Statistically, that is helping home prices rise toward pre-recession levels. More importantly, it means fewer people around Prescott are losing their homes.
Charts showing a drastic drop in foreclosures - and, on the flip side, a rise in building - highlighted Tuesday morning's real estate-focused Central Arizona Partnership (CAP) meeting at the Stoneridge Golf Course in Prescott Valley.
To use a golf analogy, after the double- and triple-bogey recession years, local real estate is out of the hazards and back on the green, working toward par.
In general, the news at the CAP was not great, as in pre-recession boom times; but it was good, as in a slow, steady recovery.
In the Prescott area, prices are up and rising building permits are leading to rising - literally and figuratively - homes.

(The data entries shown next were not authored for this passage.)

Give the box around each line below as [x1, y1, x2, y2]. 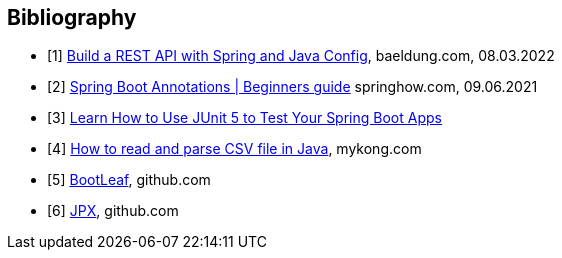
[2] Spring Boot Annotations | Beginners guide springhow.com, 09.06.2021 [47, 78, 538, 96]
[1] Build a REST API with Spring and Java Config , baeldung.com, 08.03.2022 [47, 47, 555, 65]
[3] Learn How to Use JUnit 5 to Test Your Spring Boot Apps [47, 109, 442, 127]
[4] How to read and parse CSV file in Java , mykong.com [47, 140, 422, 158]
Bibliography [7, 5, 137, 30]
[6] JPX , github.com [47, 202, 179, 220]
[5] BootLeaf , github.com [47, 171, 211, 189]
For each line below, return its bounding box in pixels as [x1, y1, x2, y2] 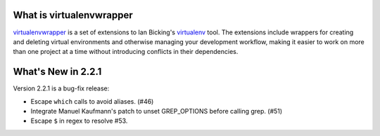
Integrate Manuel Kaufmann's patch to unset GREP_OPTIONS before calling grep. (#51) [30, 107, 283, 115]
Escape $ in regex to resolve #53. [30, 116, 128, 125]
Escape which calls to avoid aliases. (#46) [30, 97, 154, 105]
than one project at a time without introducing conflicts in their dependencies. [13, 48, 239, 56]
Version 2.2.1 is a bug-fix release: [13, 84, 110, 93]
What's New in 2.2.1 [13, 66, 102, 78]
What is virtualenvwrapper [13, 9, 133, 21]
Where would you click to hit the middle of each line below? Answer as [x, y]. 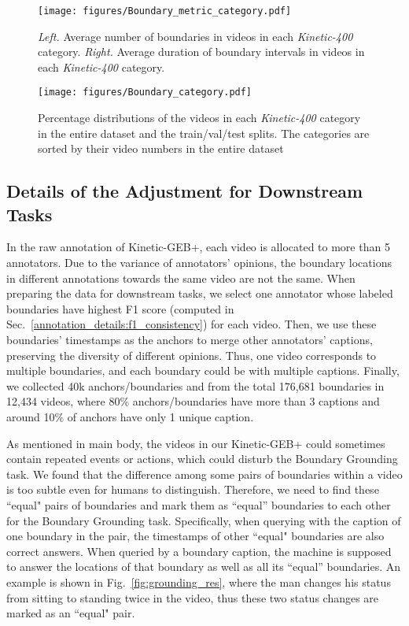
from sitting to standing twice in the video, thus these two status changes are [193, 597]
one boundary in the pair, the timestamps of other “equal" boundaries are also [195, 536]
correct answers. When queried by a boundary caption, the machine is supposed [199, 551]
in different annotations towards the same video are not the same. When [181, 278]
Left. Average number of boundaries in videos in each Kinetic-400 [195, 36]
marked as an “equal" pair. [71, 613]
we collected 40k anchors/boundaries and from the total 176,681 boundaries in [195, 385]
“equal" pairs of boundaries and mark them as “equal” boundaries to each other [199, 504]
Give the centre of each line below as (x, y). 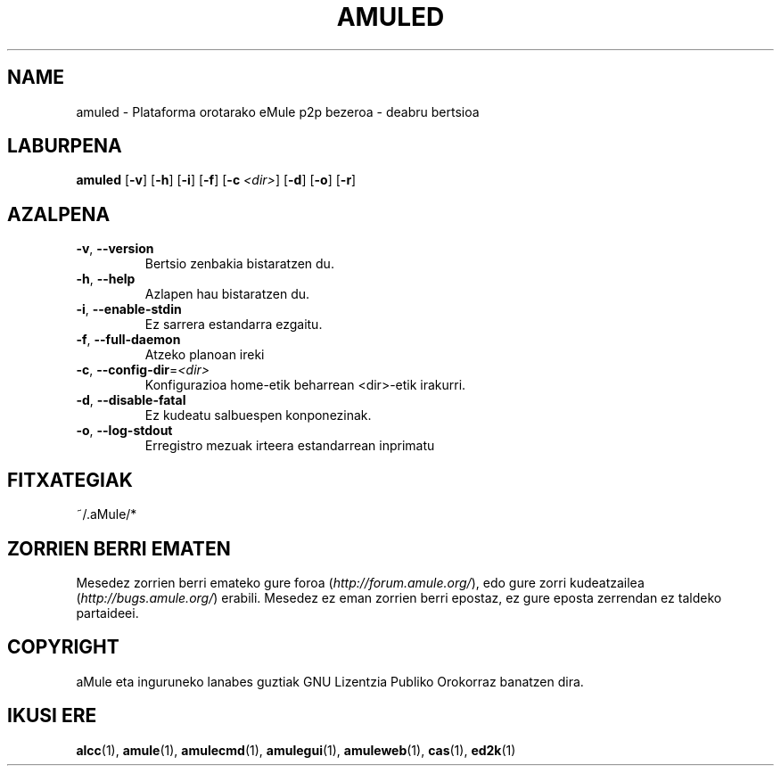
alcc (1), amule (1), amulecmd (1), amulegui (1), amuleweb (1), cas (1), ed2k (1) (296, 750)
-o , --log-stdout (124, 431)
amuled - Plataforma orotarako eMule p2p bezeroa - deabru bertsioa (278, 111)
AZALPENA (59, 214)
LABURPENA (65, 146)
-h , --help (106, 279)
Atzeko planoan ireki (205, 355)
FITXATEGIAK (70, 480)
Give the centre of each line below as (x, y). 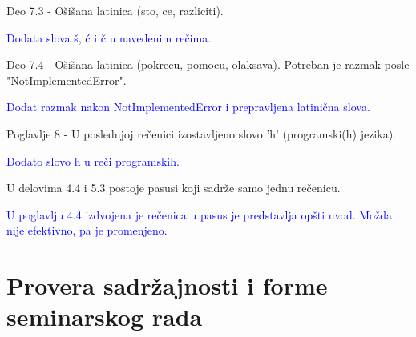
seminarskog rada (105, 317)
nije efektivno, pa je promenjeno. (87, 230)
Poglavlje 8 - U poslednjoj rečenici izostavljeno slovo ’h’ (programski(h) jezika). (201, 133)
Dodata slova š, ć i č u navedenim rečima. (109, 37)
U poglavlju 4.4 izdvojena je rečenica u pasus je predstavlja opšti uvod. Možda (200, 214)
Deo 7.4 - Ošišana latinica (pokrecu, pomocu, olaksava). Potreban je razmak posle (208, 64)
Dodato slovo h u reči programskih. (93, 160)
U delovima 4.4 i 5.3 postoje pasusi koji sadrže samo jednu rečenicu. (174, 188)
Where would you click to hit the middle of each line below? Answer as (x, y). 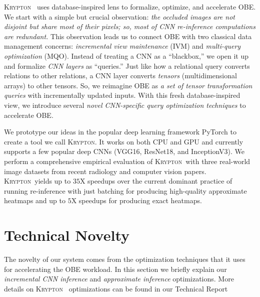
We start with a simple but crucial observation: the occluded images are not (119, 16)
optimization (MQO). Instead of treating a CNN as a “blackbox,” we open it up (126, 55)
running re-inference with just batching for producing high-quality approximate (125, 190)
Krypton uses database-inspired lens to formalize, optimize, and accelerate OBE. (130, 7)
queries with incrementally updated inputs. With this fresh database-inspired (122, 95)
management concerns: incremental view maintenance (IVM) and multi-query (122, 46)
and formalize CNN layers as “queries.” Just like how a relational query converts (127, 65)
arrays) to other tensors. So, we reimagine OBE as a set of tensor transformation (128, 85)
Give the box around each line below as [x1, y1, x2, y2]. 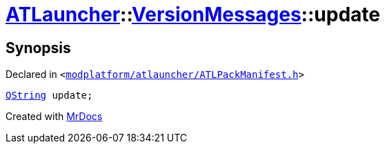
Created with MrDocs [6, 110, 103, 123]
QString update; [6, 90, 93, 101]
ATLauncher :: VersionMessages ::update [6, 3, 380, 26]
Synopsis [6, 39, 71, 57]
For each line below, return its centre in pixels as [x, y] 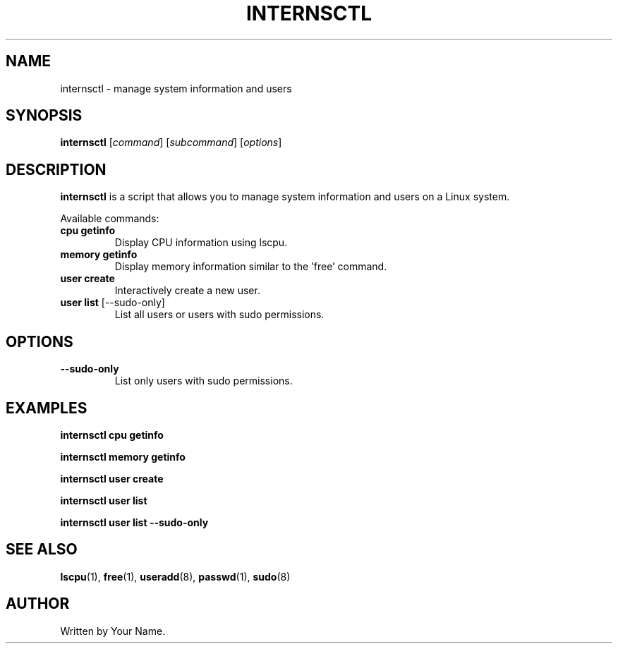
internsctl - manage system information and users [176, 88]
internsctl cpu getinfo [112, 435]
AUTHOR [38, 604]
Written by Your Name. [113, 631]
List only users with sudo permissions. [204, 381]
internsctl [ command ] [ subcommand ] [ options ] [171, 142]
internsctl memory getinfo [123, 456]
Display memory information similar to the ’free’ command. [251, 267]
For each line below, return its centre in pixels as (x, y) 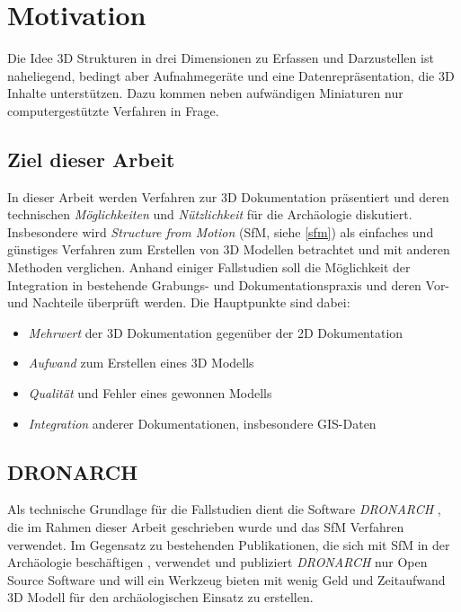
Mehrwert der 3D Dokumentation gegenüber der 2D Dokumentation (216, 332)
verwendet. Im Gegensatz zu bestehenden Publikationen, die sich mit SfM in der (229, 544)
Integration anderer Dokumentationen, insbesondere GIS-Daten (202, 423)
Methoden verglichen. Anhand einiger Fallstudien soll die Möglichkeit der (209, 267)
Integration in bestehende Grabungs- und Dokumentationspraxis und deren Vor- (229, 284)
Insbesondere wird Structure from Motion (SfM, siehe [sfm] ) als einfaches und (221, 231)
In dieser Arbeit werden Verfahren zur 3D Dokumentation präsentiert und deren (228, 196)
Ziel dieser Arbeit (91, 159)
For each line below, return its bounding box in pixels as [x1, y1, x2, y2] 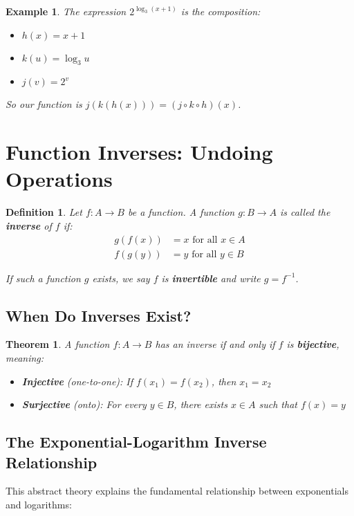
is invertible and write [161, 270, 261, 285]
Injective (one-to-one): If [21, 374, 133, 388]
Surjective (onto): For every [21, 397, 147, 412]
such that [259, 397, 297, 412]
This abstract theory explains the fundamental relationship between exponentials [6, 483, 348, 498]
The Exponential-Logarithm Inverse [6, 431, 267, 452]
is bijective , [286, 337, 339, 351]
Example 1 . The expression [6, 4, 127, 18]
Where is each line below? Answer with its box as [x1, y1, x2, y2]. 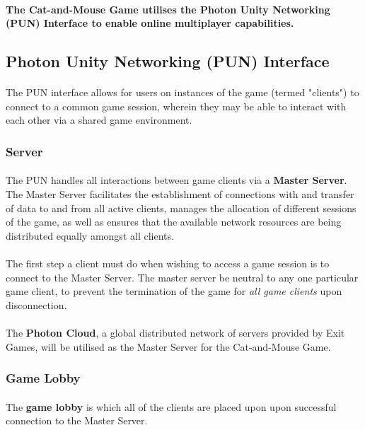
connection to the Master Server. [6, 413, 148, 428]
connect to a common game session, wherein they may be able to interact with [6, 98, 347, 113]
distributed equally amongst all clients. [6, 228, 174, 243]
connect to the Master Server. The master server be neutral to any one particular [6, 269, 359, 284]
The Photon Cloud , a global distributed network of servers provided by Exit [6, 325, 345, 339]
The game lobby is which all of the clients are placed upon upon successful [6, 399, 337, 414]
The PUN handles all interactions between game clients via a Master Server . [6, 173, 347, 187]
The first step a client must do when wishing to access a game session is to [6, 255, 330, 270]
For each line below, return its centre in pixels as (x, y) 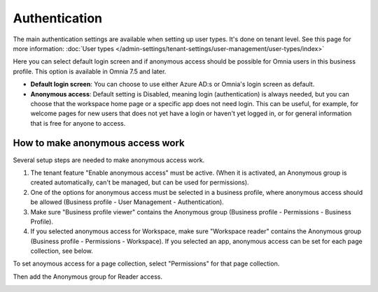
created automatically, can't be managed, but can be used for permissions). (140, 182)
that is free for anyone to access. (78, 123)
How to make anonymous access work (99, 143)
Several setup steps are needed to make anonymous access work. (109, 160)
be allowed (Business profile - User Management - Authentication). (127, 202)
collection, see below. (62, 251)
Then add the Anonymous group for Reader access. (88, 277)
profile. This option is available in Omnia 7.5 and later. (90, 71)
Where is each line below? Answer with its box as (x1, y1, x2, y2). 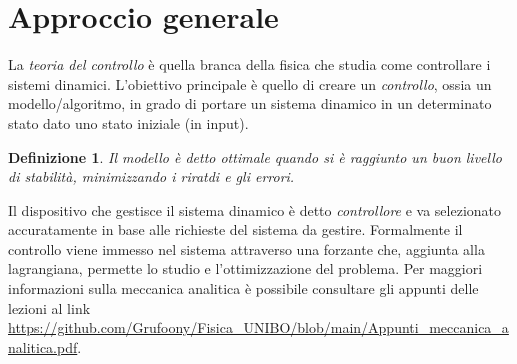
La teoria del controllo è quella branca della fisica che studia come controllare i (8, 54, 491, 75)
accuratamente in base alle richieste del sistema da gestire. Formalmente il (8, 219, 463, 240)
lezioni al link (8, 297, 91, 318)
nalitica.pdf (8, 336, 78, 357)
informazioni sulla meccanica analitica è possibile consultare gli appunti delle (8, 278, 479, 299)
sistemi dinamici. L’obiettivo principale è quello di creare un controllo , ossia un (8, 73, 492, 94)
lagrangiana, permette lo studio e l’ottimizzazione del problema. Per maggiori (8, 258, 483, 279)
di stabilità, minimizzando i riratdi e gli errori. (8, 166, 295, 187)
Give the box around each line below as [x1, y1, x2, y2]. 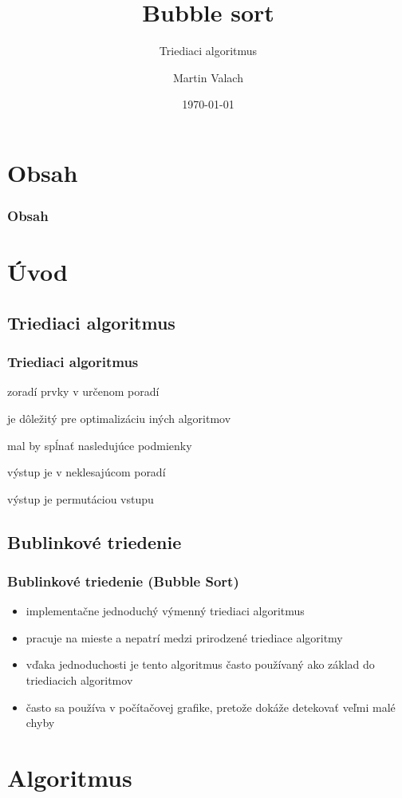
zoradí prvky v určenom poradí [7, 383, 160, 400]
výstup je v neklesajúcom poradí [7, 464, 166, 480]
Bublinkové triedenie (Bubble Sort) [7, 571, 239, 591]
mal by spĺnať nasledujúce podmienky [7, 437, 192, 453]
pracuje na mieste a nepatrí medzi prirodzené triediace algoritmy [26, 629, 343, 646]
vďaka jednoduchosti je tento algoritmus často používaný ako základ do [26, 656, 375, 673]
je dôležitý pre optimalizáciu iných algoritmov [7, 409, 231, 426]
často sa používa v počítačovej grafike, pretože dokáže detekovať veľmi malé [26, 698, 396, 715]

"We have a recovering market," said Travis Bard, a broker with Prescott's Keller Williams and CAP's president.
"Our inventories are down in certain price points. The pace of buying is up in certain price points ... We're selling more million-dollar homes than in the last five or six years, but there's still a glut" at the high end, Bard said.
The drop in "distressed" - foreclosure and pre-foreclosure - sales is an even bigger indicator of the Prescott area recovery.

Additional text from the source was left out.